**Brief:**
Leaving out the images, please output every entry exactly as it appears.

==========

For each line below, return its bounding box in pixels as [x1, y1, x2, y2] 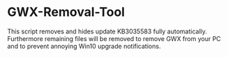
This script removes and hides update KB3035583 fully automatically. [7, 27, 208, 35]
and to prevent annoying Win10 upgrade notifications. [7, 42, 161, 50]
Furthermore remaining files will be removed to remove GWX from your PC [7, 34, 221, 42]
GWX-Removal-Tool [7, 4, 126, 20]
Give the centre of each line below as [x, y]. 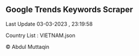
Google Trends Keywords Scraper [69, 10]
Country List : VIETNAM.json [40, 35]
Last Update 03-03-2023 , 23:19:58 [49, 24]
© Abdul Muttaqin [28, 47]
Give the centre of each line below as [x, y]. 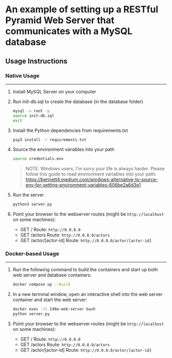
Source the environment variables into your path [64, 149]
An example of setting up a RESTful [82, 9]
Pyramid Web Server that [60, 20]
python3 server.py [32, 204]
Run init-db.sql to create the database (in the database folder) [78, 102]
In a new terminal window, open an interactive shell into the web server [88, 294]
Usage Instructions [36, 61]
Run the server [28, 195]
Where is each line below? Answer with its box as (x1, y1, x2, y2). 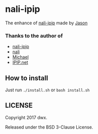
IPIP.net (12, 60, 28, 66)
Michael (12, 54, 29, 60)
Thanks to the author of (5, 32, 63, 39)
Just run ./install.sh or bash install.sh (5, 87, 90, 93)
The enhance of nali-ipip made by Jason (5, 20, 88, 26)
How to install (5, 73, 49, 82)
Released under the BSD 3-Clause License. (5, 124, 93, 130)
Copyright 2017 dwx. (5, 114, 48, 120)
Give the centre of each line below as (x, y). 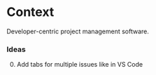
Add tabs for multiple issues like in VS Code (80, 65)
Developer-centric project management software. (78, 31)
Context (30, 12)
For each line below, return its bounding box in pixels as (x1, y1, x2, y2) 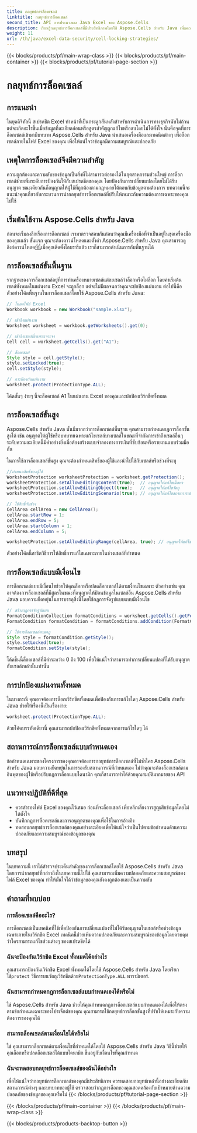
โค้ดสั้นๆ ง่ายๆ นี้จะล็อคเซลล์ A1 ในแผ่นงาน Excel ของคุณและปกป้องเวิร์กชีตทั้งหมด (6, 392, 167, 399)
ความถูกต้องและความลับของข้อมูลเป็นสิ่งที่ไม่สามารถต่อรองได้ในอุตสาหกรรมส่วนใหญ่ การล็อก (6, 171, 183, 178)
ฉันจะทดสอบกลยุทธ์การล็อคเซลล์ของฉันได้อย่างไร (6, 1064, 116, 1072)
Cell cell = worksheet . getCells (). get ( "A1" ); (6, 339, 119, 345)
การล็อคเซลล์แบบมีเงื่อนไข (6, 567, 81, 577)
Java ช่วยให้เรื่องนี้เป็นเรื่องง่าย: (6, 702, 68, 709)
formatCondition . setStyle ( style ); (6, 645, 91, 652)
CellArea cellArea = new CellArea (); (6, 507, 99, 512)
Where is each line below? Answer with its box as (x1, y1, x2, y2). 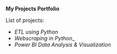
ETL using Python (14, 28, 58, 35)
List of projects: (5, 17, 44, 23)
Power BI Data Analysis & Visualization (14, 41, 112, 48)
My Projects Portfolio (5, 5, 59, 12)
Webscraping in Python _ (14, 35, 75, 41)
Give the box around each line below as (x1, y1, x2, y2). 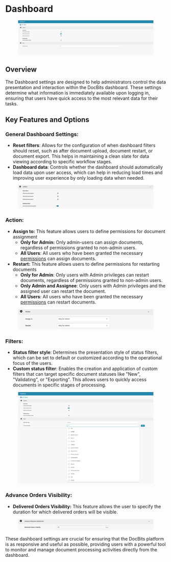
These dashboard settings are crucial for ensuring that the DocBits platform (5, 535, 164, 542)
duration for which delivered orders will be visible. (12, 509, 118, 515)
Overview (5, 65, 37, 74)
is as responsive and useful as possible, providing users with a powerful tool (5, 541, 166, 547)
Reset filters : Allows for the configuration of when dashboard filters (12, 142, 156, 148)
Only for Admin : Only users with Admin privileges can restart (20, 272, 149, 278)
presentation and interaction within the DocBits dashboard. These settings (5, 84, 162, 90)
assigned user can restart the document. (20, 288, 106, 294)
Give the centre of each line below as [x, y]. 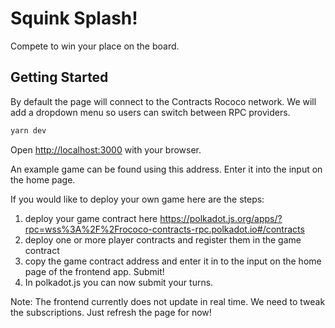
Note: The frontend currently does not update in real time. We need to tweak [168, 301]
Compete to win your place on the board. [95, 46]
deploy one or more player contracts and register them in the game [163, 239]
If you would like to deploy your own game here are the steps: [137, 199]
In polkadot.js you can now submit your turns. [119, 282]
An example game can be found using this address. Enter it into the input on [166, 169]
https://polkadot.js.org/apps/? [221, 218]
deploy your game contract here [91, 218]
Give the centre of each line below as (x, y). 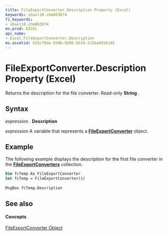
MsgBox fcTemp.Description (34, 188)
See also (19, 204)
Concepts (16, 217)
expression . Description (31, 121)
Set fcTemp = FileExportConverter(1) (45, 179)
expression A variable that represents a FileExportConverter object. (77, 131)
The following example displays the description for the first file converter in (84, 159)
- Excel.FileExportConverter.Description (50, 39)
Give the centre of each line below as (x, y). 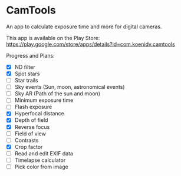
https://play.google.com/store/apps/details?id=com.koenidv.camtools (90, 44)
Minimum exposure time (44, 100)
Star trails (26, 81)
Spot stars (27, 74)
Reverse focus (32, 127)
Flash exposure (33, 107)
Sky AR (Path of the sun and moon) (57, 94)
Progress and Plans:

==========

**Answer to the exercise:**
For each line below, return its bounding box in pixels as [x1, y1, x2, y2] 
This script removes and hides update KB3035583 fully automatically. [7, 27, 208, 35]
and to prevent annoying Win10 upgrade notifications. [7, 42, 161, 50]
Furthermore remaining files will be removed to remove GWX from your PC [7, 34, 221, 42]
GWX-Removal-Tool [7, 4, 126, 20]
Give the centre of each line below as [x, y]. 
Google Trends Keywords Scraper [69, 10]
Country List : VIETNAM.json [40, 35]
Last Update 03-03-2023 , 23:19:58 [49, 24]
© Abdul Muttaqin [28, 47]
Give the centre of each line below as [x, y]. 
Source the environment variables into your path [64, 149]
An example of setting up a RESTful [82, 9]
Pyramid Web Server that [60, 20]
python3 server.py [32, 204]
Run init-db.sql to create the database (in the database folder) [78, 102]
In a new terminal window, open an interactive shell into the web server [88, 294]
Usage Instructions [36, 61]
Run the server [28, 195]
Where is each line below? Answer with its box as (x1, y1, x2, y2). 
IPIP.net (12, 60, 28, 66)
Michael (12, 54, 29, 60)
Thanks to the author of (5, 32, 63, 39)
Just run ./install.sh or bash install.sh (5, 87, 90, 93)
The enhance of nali-ipip made by Jason (5, 20, 88, 26)
How to install (5, 73, 49, 82)
Released under the BSD 3-Clause License. (5, 124, 93, 130)
Copyright 2017 dwx. (5, 114, 48, 120)
Give the centre of each line below as (x, y). 
Add tabs for multiple issues like in VS Code (80, 65)
Developer-centric project management software. (78, 31)
Context (30, 12)
For each line below, return its bounding box in pixels as (x1, y1, x2, y2) 
โค้ดสั้นๆ ง่ายๆ นี้จะล็อคเซลล์ A1 ในแผ่นงาน Excel ของคุณและปกป้องเวิร์กชีตทั้งหมด (6, 392, 167, 399)
ความถูกต้องและความลับของข้อมูลเป็นสิ่งที่ไม่สามารถต่อรองได้ในอุตสาหกรรมส่วนใหญ่ การล็อก (6, 171, 183, 178)
ฉันจะทดสอบกลยุทธ์การล็อคเซลล์ของฉันได้อย่างไร (6, 1064, 116, 1072)
Cell cell = worksheet . getCells (). get ( "A1" ); (6, 339, 119, 345)
การล็อคเซลล์แบบมีเงื่อนไข (6, 567, 81, 577)
Java ช่วยให้เรื่องนี้เป็นเรื่องง่าย: (6, 702, 68, 709)
formatCondition . setStyle ( style ); (6, 645, 91, 652)
CellArea cellArea = new CellArea (); (6, 507, 99, 512)
Where is each line below? Answer with its box as (x1, y1, x2, y2). 
ETL using Python (14, 28, 58, 35)
List of projects: (5, 17, 44, 23)
Power BI Data Analysis & Visualization (14, 41, 112, 48)
My Projects Portfolio (5, 5, 59, 12)
Webscraping in Python _ (14, 35, 75, 41)
Give the box around each line below as (x1, y1, x2, y2). 
These dashboard settings are crucial for ensuring that the DocBits platform (5, 535, 164, 542)
duration for which delivered orders will be visible. (12, 509, 118, 515)
Overview (5, 65, 37, 74)
is as responsive and useful as possible, providing users with a powerful tool (5, 541, 166, 547)
Reset filters : Allows for the configuration of when dashboard filters (12, 142, 156, 148)
Only for Admin : Only users with Admin privileges can restart (20, 272, 149, 278)
presentation and interaction within the DocBits dashboard. These settings (5, 84, 162, 90)
assigned user can restart the document. (20, 288, 106, 294)
Give the centre of each line below as [x, y]. 
Note: The frontend currently does not update in real time. We need to tweak [168, 301]
Compete to win your place on the board. [95, 46]
deploy one or more player contracts and register them in the game [163, 239]
If you would like to deploy your own game here are the steps: [137, 199]
In polkadot.js you can now submit your turns. [119, 282]
An example game can be found using this address. Enter it into the input on [166, 169]
https://polkadot.js.org/apps/? [221, 218]
deploy your game contract here [91, 218]
Give the centre of each line below as (x, y). 
MsgBox fcTemp.Description (34, 188)
See also (19, 204)
Concepts (16, 217)
expression . Description (31, 121)
Set fcTemp = FileExportConverter(1) (45, 179)
expression A variable that represents a FileExportConverter object. (77, 131)
The following example displays the description for the first file converter in (84, 159)
- Excel.FileExportConverter.Description (50, 39)
Give the centre of each line below as (x, y). 
https://play.google.com/store/apps/details?id=com.koenidv.camtools (90, 44)
Minimum exposure time (44, 100)
Star trails (26, 81)
Spot stars (27, 74)
Reverse focus (32, 127)
Flash exposure (33, 107)
Sky AR (Path of the sun and moon) (57, 94)
Progress and Plans:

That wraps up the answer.